TASK GOAL » When you retype the entries, keep each one exact and leave out the pictures.

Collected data
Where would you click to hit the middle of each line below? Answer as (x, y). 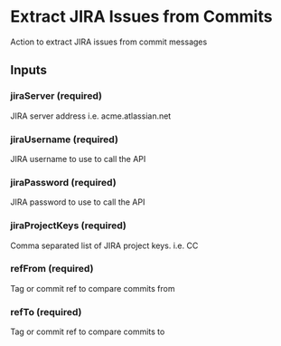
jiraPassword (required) (63, 182)
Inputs (29, 70)
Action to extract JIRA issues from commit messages (109, 42)
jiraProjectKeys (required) (69, 226)
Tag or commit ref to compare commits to (88, 332)
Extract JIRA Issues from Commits (141, 17)
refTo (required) (46, 312)
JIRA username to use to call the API (78, 159)
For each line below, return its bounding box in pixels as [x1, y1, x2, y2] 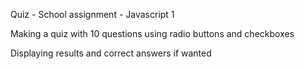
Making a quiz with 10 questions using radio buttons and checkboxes [10, 28, 295, 39]
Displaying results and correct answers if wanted [10, 47, 212, 59]
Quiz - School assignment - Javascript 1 [10, 9, 175, 20]

SOLUTION TO THE PROBLEM »
Where would you click to hit the middle of each line below? Answer as (x, y). 
jiraPassword (required) (63, 182)
Inputs (29, 70)
Action to extract JIRA issues from commit messages (109, 42)
jiraProjectKeys (required) (69, 226)
Tag or commit ref to compare commits to (88, 332)
Extract JIRA Issues from Commits (141, 17)
refTo (required) (46, 312)
JIRA username to use to call the API (78, 159)
For each line below, return its bounding box in pixels as [x1, y1, x2, y2] 
Making a quiz with 10 questions using radio buttons and checkboxes [10, 28, 295, 39]
Displaying results and correct answers if wanted [10, 47, 212, 59]
Quiz - School assignment - Javascript 1 [10, 9, 175, 20]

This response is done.